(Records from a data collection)
• • • •

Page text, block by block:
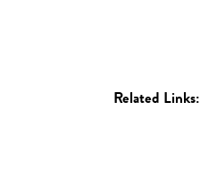
Related Links:
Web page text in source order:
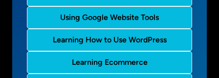
Using Google Website Tools
Learning How to Use WordPress
Learning Ecommerce
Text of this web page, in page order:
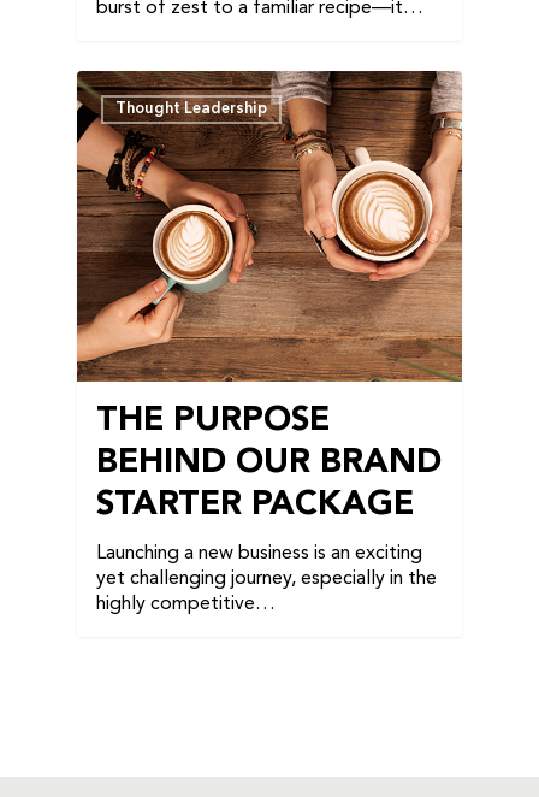
burst of zest to a familiar recipe—it…
Thought Leadership
THE PURPOSE
BEHIND OUR BRAND
STARTER PACKAGE
Launching a new business is an exciting
yet challenging journey, especially in the
highly competitive…
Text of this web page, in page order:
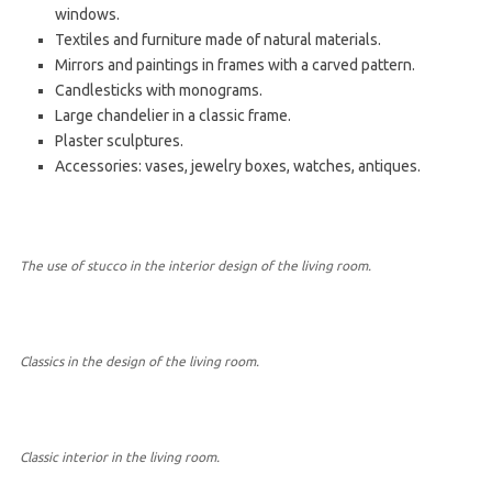
windows.
Textiles and furniture made of natural materials.
Mirrors and paintings in frames with a carved pattern.
Candlesticks with monograms.
Large chandelier in a classic frame.
Plaster sculptures.
Accessories: vases, jewelry boxes, watches, antiques.
The use of stucco in the interior design of the living room.
Classics in the design of the living room.
Classic interior in the living room.
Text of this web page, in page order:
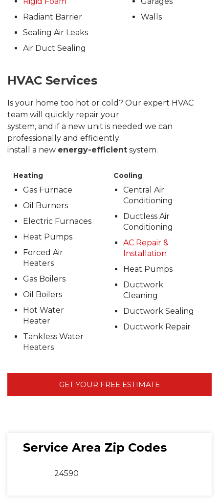
Radiant Barrier
Sealing Air Leaks
Air Duct Sealing
Walls
HVAC Services
Is your home too hot or cold? Our expert HVAC
team will quickly repair your
system, and if a new unit is needed we can
professionally and efficiently
install a new energy-efficient system.
Heating
Gas Furnace
Oil Burners
Electric Furnaces
Heat Pumps
Forced Air
Heaters
Gas Boilers
Oil Boilers
Hot Water
Heater
Tankless Water
Heaters
Cooling
Central Air
Conditioning
Ductless Air
Conditioning
AC Repair &
Installation
Heat Pumps
Ductwork
Cleaning
Ductwork Sealing
Ductwork Repair
GET YOUR FREE ESTIMATE
Service Area Zip Codes
24590
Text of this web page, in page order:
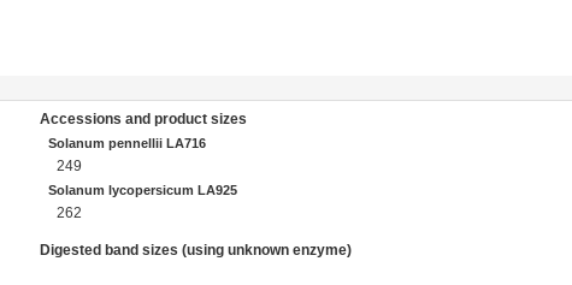
Accessions and product sizes
Solanum pennellii LA716
249
Solanum lycopersicum LA925
262
Digested band sizes (using unknown enzyme)
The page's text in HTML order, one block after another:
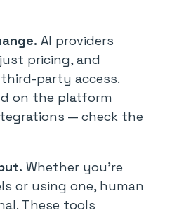
AI providers
pricing, and
party access.
on the platform
— check the
Whether you’re
or using one, human
These tools
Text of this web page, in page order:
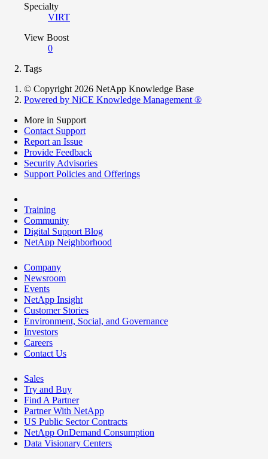
Specialty
VIRT
View Boost
0
Tags
© Copyright 2026 NetApp Knowledge Base
Powered by NiCE Knowledge Management ®
More in Support
Contact Support
Report an Issue
Provide Feedback
Security Advisories
Support Policies and Offerings
Training
Community
Digital Support Blog
NetApp Neighborhood
Company
Newsroom
Events
NetApp Insight
Customer Stories
Environment, Social, and Governance
Investors
Careers
Contact Us
Sales
Try and Buy
Find A Partner
Partner With NetApp
US Public Sector Contracts
NetApp OnDemand Consumption
Data Visionary Centers
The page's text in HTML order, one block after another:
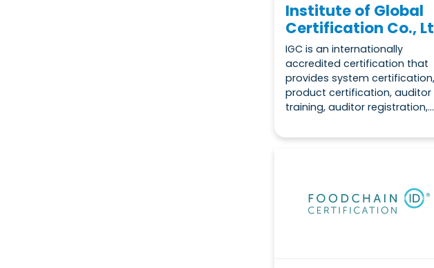
Institute of Global
Certification Co.,
IGC is an internationally
accredited certification that
provides system certification,
product certification, auditor
training, auditor registration,...
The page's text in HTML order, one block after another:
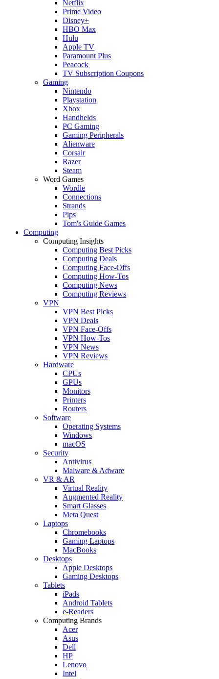
Netflix
Prime Video
Disney+
HBO Max
Hulu
Apple TV
Paramount Plus
Peacock
TV Subscription Coupons
Gaming
Nintendo
Playstation
Xbox
Handhelds
PC Gaming
Gaming Peripherals
Alienware
Corsair
Razer
Steam
Word Games
Wordle
Connections
Strands
Pips
Tom's Guide Games
Computing
Computing Insights
Computing Best Picks
Computing Deals
Computing Face-Offs
Computing How-Tos
Computing News
Computing Reviews
VPN
VPN Best Picks
VPN Deals
VPN Face-Offs
VPN How-Tos
VPN News
VPN Reviews
Hardware
CPUs
GPUs
Monitors
Printers
Routers
Software
Operating Systems
Windows
macOS
Security
Antivirus
Malware & Adware
VR & AR
Virtual Reality
Augmented Reality
Smart Glasses
Meta Quest
Laptops
Chromebooks
Gaming Laptops
MacBooks
Desktops
Apple Desktops
Gaming Desktops
Tablets
iPads
Android Tablets
e-Readers
Computing Brands
Acer
Asus
Dell
HP
Lenovo
Intel
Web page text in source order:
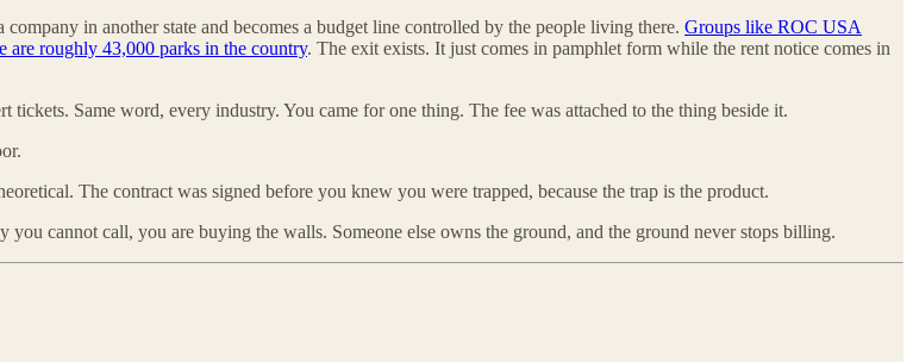
in another state and becomes a budget line controlled by the people living there. Groups like ROC USA
are roughly 43,000 parks in the country. The exit exists. It just comes in pamphlet form while the rent notice comes in
Same word, every industry. You came for one thing. The fee was attached to the thing beside it.
The contract was signed before you knew you were trapped, because the trap is the product.
cannot call, you are buying the walls. Someone else owns the ground, and the ground never stops billing.
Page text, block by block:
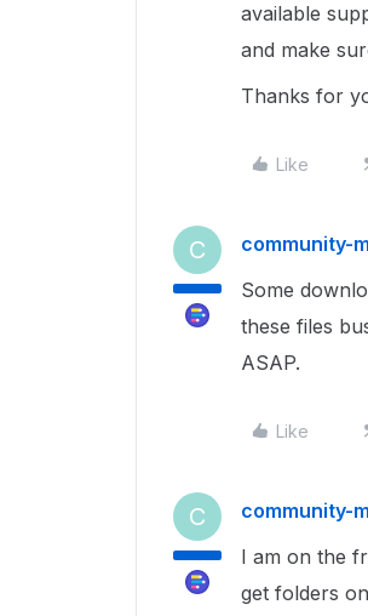
available
and make
Thanks for
Like
C community-
Some
these files
ASAP.
Like
C community-
I am on the
get folders
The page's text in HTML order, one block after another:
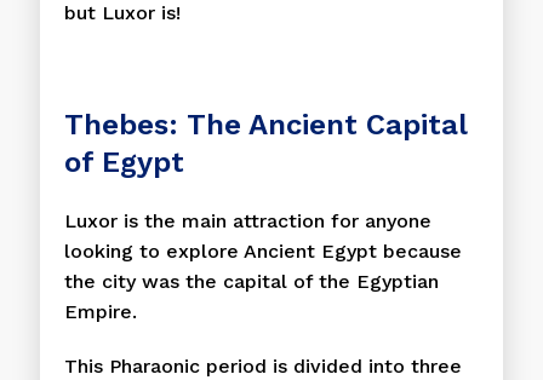
but Luxor is!
Thebes: The Ancient Capital
of Egypt
Luxor is the main attraction for anyone
looking to explore Ancient Egypt because
the city was the capital of the Egyptian
Empire.
This Pharaonic period is divided into three
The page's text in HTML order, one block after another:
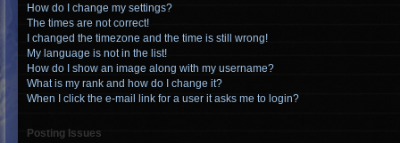
How do I change my settings?
The times are not correct!
I changed the timezone and the time is still wrong!
My language is not in the list!
How do I show an image along with my username?
What is my rank and how do I change it?
When I click the e-mail link for a user it asks me to login?
Posting Issues
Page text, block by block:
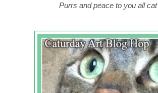
Purrs and peace to you all cat
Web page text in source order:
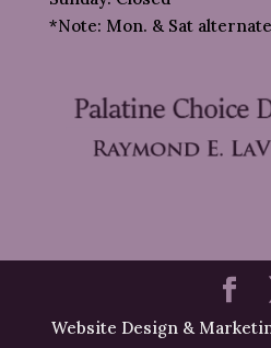
*Note: Mon. & Sat
Website Design &
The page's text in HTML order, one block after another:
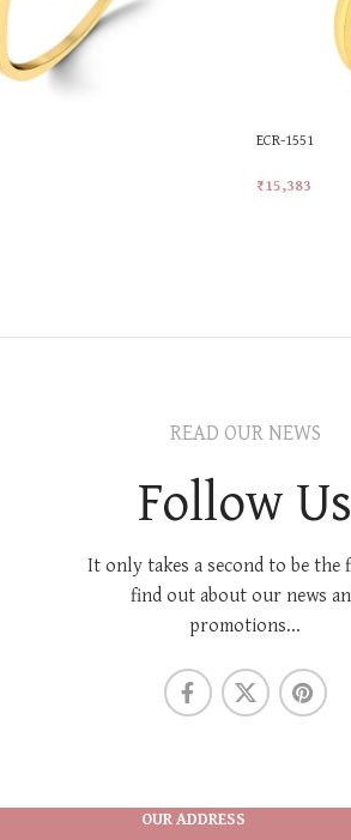
ECR-1551
₹15,383
READ OUR NEWS
Follow Us
It only takes a second to be
find out about our news
promotions...
OUR ADDRESS
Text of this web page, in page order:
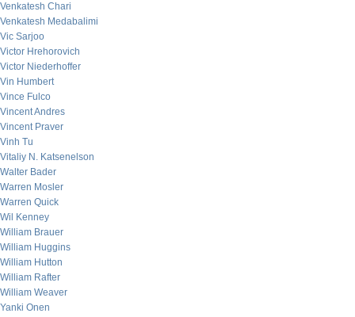
Venkatesh Chari
Venkatesh Medabalimi
Vic Sarjoo
Victor Hrehorovich
Victor Niederhoffer
Vin Humbert
Vince Fulco
Vincent Andres
Vincent Praver
Vinh Tu
Vitaliy N. Katsenelson
Walter Bader
Warren Mosler
Warren Quick
Wil Kenney
William Brauer
William Huggins
William Hutton
William Rafter
William Weaver
Yanki Onen

• • • •

Exercise requirements
Every record must be duplicated exactly, except for the pictures, which are left out.

Solved problem
Page text, block by block:
Related Links:
Web page text in source order:
Using Google Website Tools
Learning How to Use WordPress
Learning Ecommerce
Text of this web page, in page order:
burst of zest to a familiar recipe—it…
Thought Leadership
THE PURPOSE
BEHIND OUR BRAND
STARTER PACKAGE
Launching a new business is an exciting
yet challenging journey, especially in the
highly competitive…
Text of this web page, in page order:
windows.
Textiles and furniture made of natural materials.
Mirrors and paintings in frames with a carved pattern.
Candlesticks with monograms.
Large chandelier in a classic frame.
Plaster sculptures.
Accessories: vases, jewelry boxes, watches, antiques.
The use of stucco in the interior design of the living room.
Classics in the design of the living room.
Classic interior in the living room.
Text of this web page, in page order:
Radiant Barrier
Sealing Air Leaks
Air Duct Sealing
Walls
HVAC Services
Is your home too hot or cold? Our expert HVAC
team will quickly repair your
system, and if a new unit is needed we can
professionally and efficiently
install a new energy-efficient system.
Heating
Gas Furnace
Oil Burners
Electric Furnaces
Heat Pumps
Forced Air
Heaters
Gas Boilers
Oil Boilers
Hot Water
Heater
Tankless Water
Heaters
Cooling
Central Air
Conditioning
Ductless Air
Conditioning
AC Repair &
Installation
Heat Pumps
Ductwork
Cleaning
Ductwork Sealing
Ductwork Repair
GET YOUR FREE ESTIMATE
Service Area Zip Codes
24590
Text of this web page, in page order:
Accessions and product sizes
Solanum pennellii LA716
249
Solanum lycopersicum LA925
262
Digested band sizes (using unknown enzyme)
The page's text in HTML order, one block after another:
AI providers
pricing, and
party access.
on the platform
— check the
Whether you’re
or using one, human
These tools
Text of this web page, in page order:
Specialty
VIRT
View Boost
0
Tags
© Copyright 2026 NetApp Knowledge Base
Powered by NiCE Knowledge Management ®
More in Support
Contact Support
Report an Issue
Provide Feedback
Security Advisories
Support Policies and Offerings
Training
Community
Digital Support Blog
NetApp Neighborhood
Company
Newsroom
Events
NetApp Insight
Customer Stories
Environment, Social, and Governance
Investors
Careers
Contact Us
Sales
Try and Buy
Find A Partner
Partner With NetApp
US Public Sector Contracts
NetApp OnDemand Consumption
Data Visionary Centers
The page's text in HTML order, one block after another:
Institute of Global
Certification Co.,
IGC is an internationally
accredited certification that
provides system certification,
product certification, auditor
training, auditor registration,...
The page's text in HTML order, one block after another:
Netflix
Prime Video
Disney+
HBO Max
Hulu
Apple TV
Paramount Plus
Peacock
TV Subscription Coupons
Gaming
Nintendo
Playstation
Xbox
Handhelds
PC Gaming
Gaming Peripherals
Alienware
Corsair
Razer
Steam
Word Games
Wordle
Connections
Strands
Pips
Tom's Guide Games
Computing
Computing Insights
Computing Best Picks
Computing Deals
Computing Face-Offs
Computing How-Tos
Computing News
Computing Reviews
VPN
VPN Best Picks
VPN Deals
VPN Face-Offs
VPN How-Tos
VPN News
VPN Reviews
Hardware
CPUs
GPUs
Monitors
Printers
Routers
Software
Operating Systems
Windows
macOS
Security
Antivirus
Malware & Adware
VR & AR
Virtual Reality
Augmented Reality
Smart Glasses
Meta Quest
Laptops
Chromebooks
Gaming Laptops
MacBooks
Desktops
Apple Desktops
Gaming Desktops
Tablets
iPads
Android Tablets
e-Readers
Computing Brands
Acer
Asus
Dell
HP
Lenovo
Intel
Web page text in source order:
in another state and becomes a budget line controlled by the people living there. Groups like ROC USA
are roughly 43,000 parks in the country. The exit exists. It just comes in pamphlet form while the rent notice comes in
Same word, every industry. You came for one thing. The fee was attached to the thing beside it.
The contract was signed before you knew you were trapped, because the trap is the product.
cannot call, you are buying the walls. Someone else owns the ground, and the ground never stops billing.
Page text, block by block:
available
and make
Thanks for
Like
C community-
Some
these files
ASAP.
Like
C community-
I am on the
get folders
The page's text in HTML order, one block after another:
but Luxor is!
Thebes: The Ancient Capital
of Egypt
Luxor is the main attraction for anyone
looking to explore Ancient Egypt because
the city was the capital of the Egyptian
Empire.
This Pharaonic period is divided into three
The page's text in HTML order, one block after another:
How do I change my settings?
The times are not correct!
I changed the timezone and the time is still wrong!
My language is not in the list!
How do I show an image along with my username?
What is my rank and how do I change it?
When I click the e-mail link for a user it asks me to login?
Posting Issues
Page text, block by block:
Purrs and peace to you all cat
Web page text in source order:
*Note: Mon. & Sat
Website Design &
The page's text in HTML order, one block after another:
ECR-1551
₹15,383
READ OUR NEWS
Follow Us
It only takes a second to be
find out about our news
promotions...
OUR ADDRESS
Text of this web page, in page order:
Venkatesh Chari
Venkatesh Medabalimi
Vic Sarjoo
Victor Hrehorovich
Victor Niederhoffer
Vin Humbert
Vince Fulco
Vincent Andres
Vincent Praver
Vinh Tu
Vitaliy N. Katsenelson
Walter Bader
Warren Mosler
Warren Quick
Wil Kenney
William Brauer
William Huggins
William Hutton
William Rafter
William Weaver
Yanki Onen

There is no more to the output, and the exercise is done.